SCRANTON, Pa. -- A team of radiologists from Geisinger was handed quite a challenge -- do an X-ray on a patient who is likely more than 2,000 years old.
It was all to uncover information about the mummy that's been in storage in Scranton for decades.
That mummy was brought from Peru to the U.S. in the 1800s and donated to the Everhart Museum in Scranton in 1923.
Now, thanks to doctors and radiology techs from Geisinger, the museum knows more about the mummy than ever before.
You can find a lot of fascinating things at the Everhart Museum in Scranton, but one of the most asked-about items, a South American mummy donated in the 1920s, has spent most of its time in storage.
Before museum curator Francesca Saldan brought the mummy out again, she wanted to learn more about the person from Peru who wound up in Scranton.
"The mummy that is here at the Everhart is always asked about by people. It was on display a while ago, and so I think a lot of people would really like to see something that they've seen in the past, so that's what got us looking into the records that we have, and we don't really have too much information," Saldan said.
The Everhart Museum didn't have to go far to find out information about the mummy. They took it right across the street to Geisinger Community Medical Center.
The Everhart called on the Geisinger radiology department who welcomed the unusual patient. The mummy is enclosed in a glass case that museum staff built in the 1950s.
"For us in radiology, we see X-rays every day, but not of a 2,000-year-old individual. so, that was a fascinating thing, and the technologists were really excited to do this," said Dr. Scott Sauerwine.
Dr. Sauerwine and his team confirmed some theories and debunked others. The X-ray images make doctors believe the mummy is male and in his late teens. He may have had a calcium deficiency and was missing all of his toes.
Every little bit of information helps tell his story.

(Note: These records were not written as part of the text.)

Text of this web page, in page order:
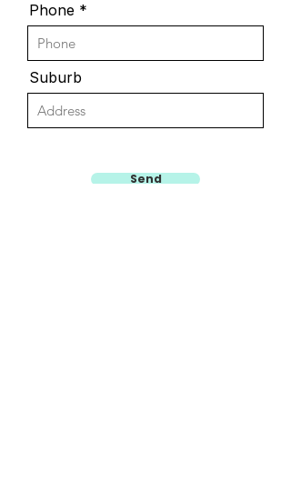
Phone
Suburb
Send
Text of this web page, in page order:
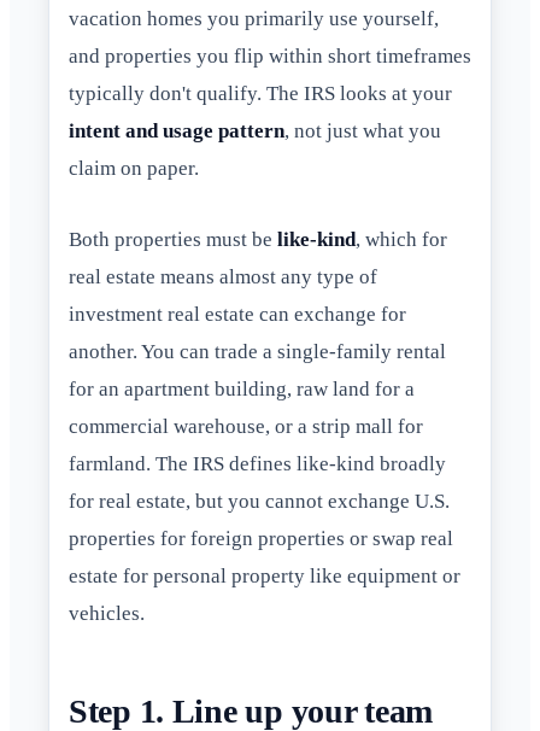
vacation homes you primarily use yourself,
and properties you flip within short timeframes
typically don't qualify. The IRS looks at your
intent and usage pattern, not just what you
claim on paper.
Both properties must be like-kind, which for
real estate means almost any type of
investment real estate can exchange for
another. You can trade a single-family rental
for an apartment building, raw land for a
commercial warehouse, or a strip mall for
farmland. The IRS defines like-kind broadly
for real estate, but you cannot exchange U.S.
properties for foreign properties or swap real
estate for personal property like equipment or
vehicles.
Step 1. Line up your team

"Just finding out these small details really puts an identity to this person who is in our care," Saldan said.
"It feels like I'm uncovering something from the past, you know? We're able to put a little bit of a different spin on it for the museum, so I hope that's of interest to the folks that go to visit the museum to see it," Dr. Sauerwine added.
There's still time to come to the Everhart to check out the mummy. It's part of a larger exhibit about the Andes Mountains and it will be on display until April 7.